= Thomas Gordon (philosopher) =

Thomas Gordon FRSE (1714-1797) was a Scottish philosopher, mathematician and antiquarian. He was Professor of Humanity at King's College, Aberdeen. He was a co-founder of the Royal Society of Edinburgh in 1783.

==Life==

He was the son of Prof. George Gordon, Professor of Hebrew at King's College in Aberdeen.
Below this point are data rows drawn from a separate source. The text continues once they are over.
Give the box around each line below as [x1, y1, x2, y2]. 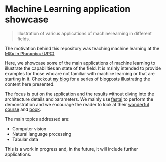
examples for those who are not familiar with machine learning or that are [5, 70, 155, 76]
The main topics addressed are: [5, 116, 70, 122]
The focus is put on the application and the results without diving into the [5, 91, 155, 97]
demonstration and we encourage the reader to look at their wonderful [5, 101, 149, 107]
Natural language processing [12, 131, 72, 137]
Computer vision [12, 125, 47, 132]
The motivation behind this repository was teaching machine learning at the [5, 45, 160, 51]
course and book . [5, 107, 41, 112]
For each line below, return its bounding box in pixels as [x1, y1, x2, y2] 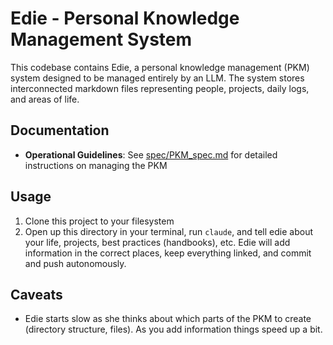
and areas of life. [10, 93, 80, 105]
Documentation [10, 122, 110, 139]
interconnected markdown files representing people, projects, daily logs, [10, 82, 310, 94]
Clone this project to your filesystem [24, 215, 175, 227]
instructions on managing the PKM [24, 159, 168, 171]
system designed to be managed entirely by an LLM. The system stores [10, 72, 305, 84]
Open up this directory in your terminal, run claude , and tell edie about [24, 225, 313, 237]
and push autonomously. [24, 257, 127, 269]
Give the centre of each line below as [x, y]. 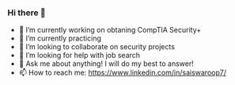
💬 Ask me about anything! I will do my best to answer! [106, 64]
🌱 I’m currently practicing [60, 38]
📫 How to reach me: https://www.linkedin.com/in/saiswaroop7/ [123, 73]
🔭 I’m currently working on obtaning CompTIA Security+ [110, 30]
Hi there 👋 [27, 13]
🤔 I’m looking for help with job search [79, 56]
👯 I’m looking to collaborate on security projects [97, 47]
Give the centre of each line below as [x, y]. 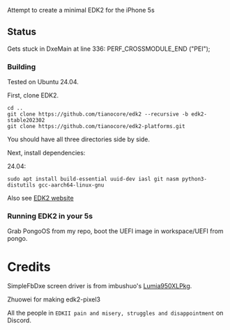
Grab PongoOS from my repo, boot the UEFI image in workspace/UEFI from [116, 231]
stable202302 [26, 120]
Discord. [19, 320]
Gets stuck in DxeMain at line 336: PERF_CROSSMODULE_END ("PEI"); [109, 49]
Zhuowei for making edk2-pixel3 [54, 299]
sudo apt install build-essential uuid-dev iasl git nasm [93, 179]
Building [22, 67]
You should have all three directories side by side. [79, 139]
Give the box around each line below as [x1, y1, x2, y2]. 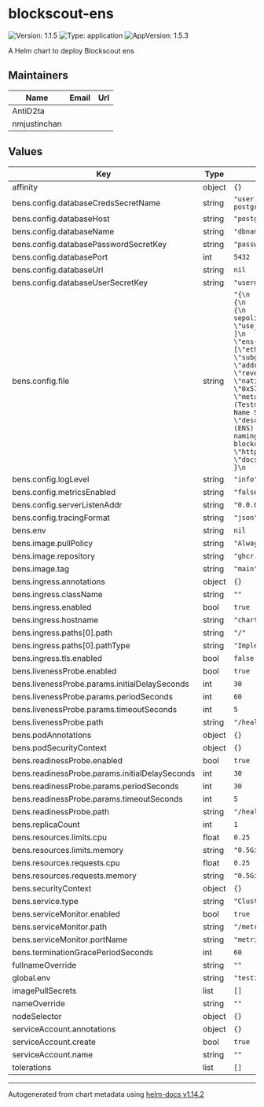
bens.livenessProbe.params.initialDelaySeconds [12, 678, 190, 689]
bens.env [12, 525, 46, 536]
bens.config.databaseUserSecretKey [12, 277, 148, 288]
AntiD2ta [12, 105, 45, 116]
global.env [12, 972, 51, 983]
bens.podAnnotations [12, 729, 92, 740]
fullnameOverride [12, 959, 77, 970]
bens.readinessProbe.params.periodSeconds [12, 780, 179, 792]
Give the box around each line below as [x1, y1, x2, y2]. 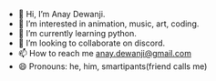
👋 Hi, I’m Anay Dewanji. [17, 9, 106, 19]
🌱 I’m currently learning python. [17, 28, 137, 38]
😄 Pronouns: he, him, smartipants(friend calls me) [17, 61, 208, 72]
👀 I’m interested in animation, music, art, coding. [17, 18, 200, 29]
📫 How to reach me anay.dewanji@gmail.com [17, 48, 191, 58]
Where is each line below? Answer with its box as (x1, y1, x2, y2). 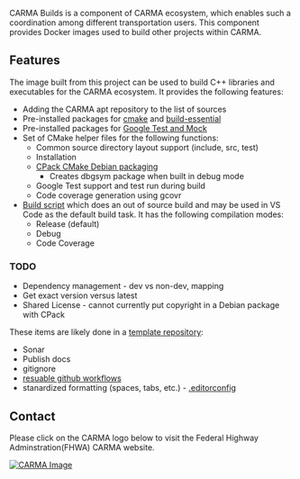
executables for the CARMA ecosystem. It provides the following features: (9, 86, 284, 97)
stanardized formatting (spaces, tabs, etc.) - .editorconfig (22, 383, 237, 393)
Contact (9, 409, 56, 424)
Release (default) (35, 218, 100, 229)
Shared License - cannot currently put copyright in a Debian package (22, 300, 280, 311)
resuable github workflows (22, 373, 122, 384)
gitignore (22, 364, 57, 375)
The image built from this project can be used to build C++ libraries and (9, 77, 275, 87)
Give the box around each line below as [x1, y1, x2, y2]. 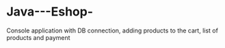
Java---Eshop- [6, 4, 94, 20]
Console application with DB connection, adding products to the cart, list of [6, 26, 218, 34]
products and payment [6, 33, 70, 41]
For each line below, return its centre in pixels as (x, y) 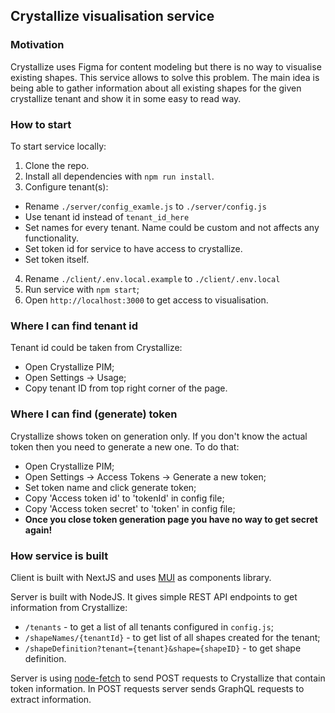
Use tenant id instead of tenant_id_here (107, 216)
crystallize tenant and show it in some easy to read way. (126, 98)
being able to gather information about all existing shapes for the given (156, 88)
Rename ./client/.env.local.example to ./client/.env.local (152, 278)
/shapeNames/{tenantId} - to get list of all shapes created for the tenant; (172, 637)
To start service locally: (58, 146)
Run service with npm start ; (82, 289)
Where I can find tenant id (74, 326)
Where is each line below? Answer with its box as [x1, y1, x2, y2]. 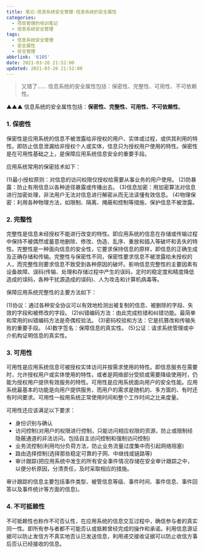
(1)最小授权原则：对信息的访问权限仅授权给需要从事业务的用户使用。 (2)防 [6, 175, 191, 183]
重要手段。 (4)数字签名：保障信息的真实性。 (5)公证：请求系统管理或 [16, 324, 189, 331]
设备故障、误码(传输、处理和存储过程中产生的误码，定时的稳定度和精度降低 [6, 268, 195, 275]
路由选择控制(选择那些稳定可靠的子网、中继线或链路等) [15, 450, 153, 457]
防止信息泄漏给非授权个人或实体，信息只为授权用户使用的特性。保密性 [22, 142, 198, 149]
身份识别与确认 [15, 419, 53, 427]
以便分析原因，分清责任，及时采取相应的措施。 [15, 465, 132, 472]
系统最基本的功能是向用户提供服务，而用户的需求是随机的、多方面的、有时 [6, 386, 192, 393]
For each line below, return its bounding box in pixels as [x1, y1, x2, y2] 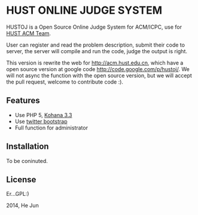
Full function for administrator [14, 124, 89, 131]
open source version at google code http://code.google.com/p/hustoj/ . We [6, 65, 190, 72]
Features [6, 96, 40, 106]
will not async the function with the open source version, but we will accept [6, 72, 193, 79]
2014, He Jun [6, 202, 39, 209]
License [6, 174, 36, 185]
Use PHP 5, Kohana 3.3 [14, 111, 72, 118]
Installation [6, 142, 49, 152]
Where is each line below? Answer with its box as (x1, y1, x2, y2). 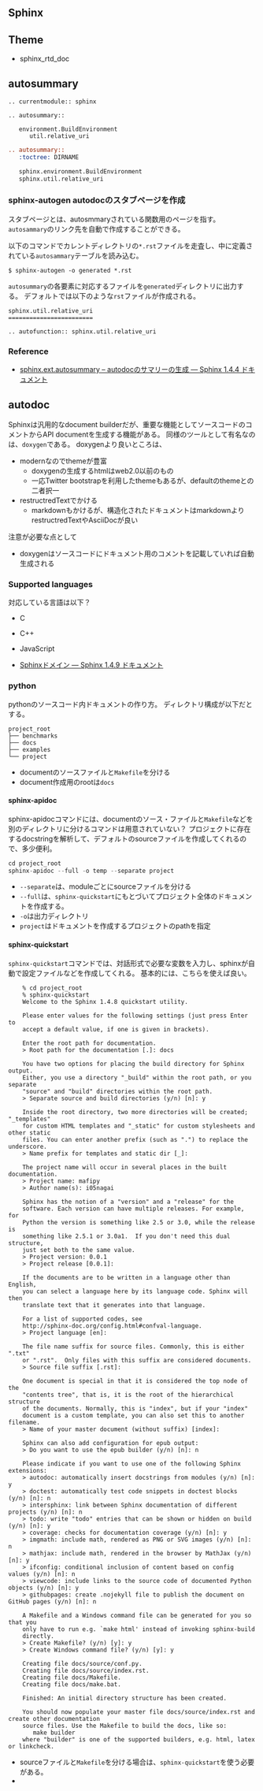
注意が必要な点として (8, 532, 77, 541)
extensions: (8, 1466, 47, 1474)
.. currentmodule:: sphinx (8, 98, 97, 106)
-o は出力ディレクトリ (19, 912, 89, 921)
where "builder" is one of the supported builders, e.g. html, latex (22, 1735, 256, 1744)
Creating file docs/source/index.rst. (22, 1667, 150, 1674)
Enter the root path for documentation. (22, 1039, 157, 1047)
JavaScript (19, 644, 55, 653)
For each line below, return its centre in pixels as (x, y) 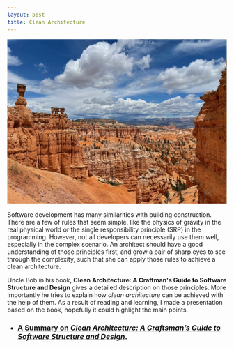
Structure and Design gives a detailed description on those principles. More (117, 287)
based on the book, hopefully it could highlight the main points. (98, 310)
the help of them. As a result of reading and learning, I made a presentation (115, 302)
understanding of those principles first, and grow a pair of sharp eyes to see (117, 252)
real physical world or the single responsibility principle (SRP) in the (104, 229)
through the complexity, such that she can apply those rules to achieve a (111, 259)
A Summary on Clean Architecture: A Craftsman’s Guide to (119, 328)
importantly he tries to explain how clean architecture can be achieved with (115, 295)
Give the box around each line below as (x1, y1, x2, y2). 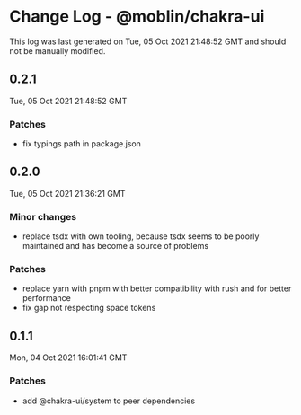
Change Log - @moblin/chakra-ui (9, 6, 265, 27)
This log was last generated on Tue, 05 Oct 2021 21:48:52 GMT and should (9, 36, 287, 47)
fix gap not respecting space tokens (22, 303, 156, 313)
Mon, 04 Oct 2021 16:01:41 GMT (9, 352, 128, 363)
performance (22, 293, 72, 304)
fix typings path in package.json (22, 138, 142, 149)
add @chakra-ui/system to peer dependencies (22, 395, 196, 406)
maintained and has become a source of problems (22, 241, 209, 252)
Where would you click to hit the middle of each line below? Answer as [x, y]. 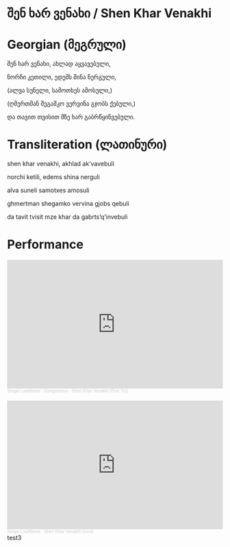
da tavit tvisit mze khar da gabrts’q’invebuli [67, 217]
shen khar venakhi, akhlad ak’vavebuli [61, 164]
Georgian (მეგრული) [67, 45]
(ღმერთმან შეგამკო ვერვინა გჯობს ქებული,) [71, 104]
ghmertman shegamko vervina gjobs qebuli [68, 204]
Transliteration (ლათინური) [87, 144]
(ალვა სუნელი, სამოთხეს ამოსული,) [60, 91]
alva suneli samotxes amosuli [49, 190]
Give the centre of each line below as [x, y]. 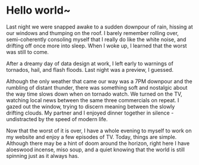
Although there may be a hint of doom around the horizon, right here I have [98, 143]
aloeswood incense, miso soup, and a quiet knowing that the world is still [96, 150]
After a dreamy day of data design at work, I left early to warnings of [90, 64]
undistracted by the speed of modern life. [57, 119]
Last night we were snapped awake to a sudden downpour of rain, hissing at [99, 27]
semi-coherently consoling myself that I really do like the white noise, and [96, 39]
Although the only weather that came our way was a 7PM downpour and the [99, 81]
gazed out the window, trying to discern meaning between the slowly [91, 106]
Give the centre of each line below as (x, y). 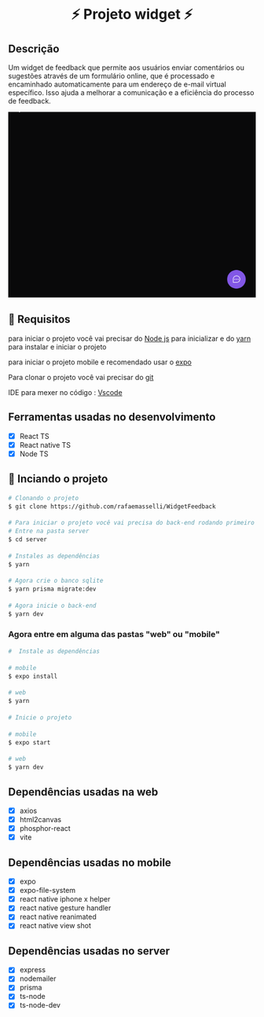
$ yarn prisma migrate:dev (52, 589)
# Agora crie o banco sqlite (56, 581)
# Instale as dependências (54, 652)
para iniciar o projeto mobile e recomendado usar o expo (100, 362)
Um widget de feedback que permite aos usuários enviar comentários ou (126, 68)
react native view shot (55, 926)
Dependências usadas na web (83, 792)
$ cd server (27, 540)
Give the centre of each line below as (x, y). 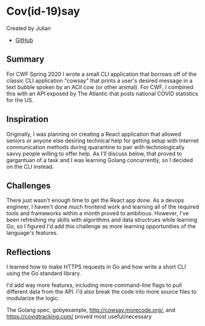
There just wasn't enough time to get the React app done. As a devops (95, 201)
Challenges (28, 186)
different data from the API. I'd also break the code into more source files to (102, 292)
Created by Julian (28, 28)
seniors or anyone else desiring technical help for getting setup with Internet (102, 140)
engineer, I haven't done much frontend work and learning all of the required (103, 207)
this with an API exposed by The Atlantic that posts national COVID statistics (102, 94)
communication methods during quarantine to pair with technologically (95, 147)
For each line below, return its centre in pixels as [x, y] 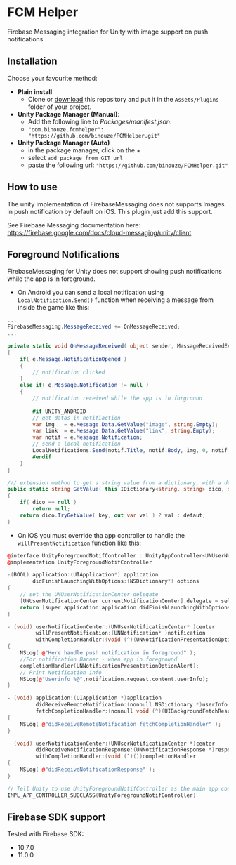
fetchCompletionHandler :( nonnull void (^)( [100, 711]
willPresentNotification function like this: [79, 543]
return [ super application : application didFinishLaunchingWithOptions [125, 607]
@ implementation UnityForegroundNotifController [80, 562]
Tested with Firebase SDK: [46, 834]
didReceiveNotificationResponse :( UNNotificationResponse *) [125, 750]
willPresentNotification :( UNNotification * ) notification [120, 633]
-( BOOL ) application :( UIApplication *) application [83, 575]
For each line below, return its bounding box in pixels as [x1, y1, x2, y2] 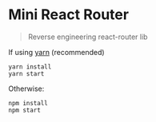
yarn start [8, 69, 45, 77]
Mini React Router [8, 6, 130, 24]
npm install [8, 99, 48, 107]
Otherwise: [8, 84, 45, 93]
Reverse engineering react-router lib [27, 32, 148, 41]
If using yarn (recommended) [8, 47, 106, 57]
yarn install [8, 62, 52, 71]
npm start [8, 106, 42, 114]
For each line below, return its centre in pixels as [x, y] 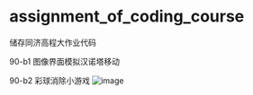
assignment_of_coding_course [127, 17]
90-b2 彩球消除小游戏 [50, 80]
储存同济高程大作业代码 [53, 42]
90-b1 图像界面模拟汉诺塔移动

His grandfather, also George Gordon was Principal of the College in 1684. Thomas attended University of Aberdeen, graduating MA in 1731. He thereafter held various positions at the College from Regent to Professor of Greek and Philosophy.

He was a member of the Aberdeen Philosophical Society from 1758 to 1773, and was one of the most active members of the Society, serving as secretary from 1761 - 1764 and again from 1767 - 1771. Here he debated with its founders Prof John Gregory, Prof Robert Trail and Dr David Skene, and other members such as Prof Alexander Gerard.

He taught Robert Eden Scott (1770-1811) (later Prof R E Scott), his grandson, at the College.

He died on 11 March 1797.

==Family==

His second daughter Margaret died in 1797.

His daughter Anna married Rev. Andrew Brown (d.1805).

His daughter Elizabeth was the mother of Robert Eden Scott.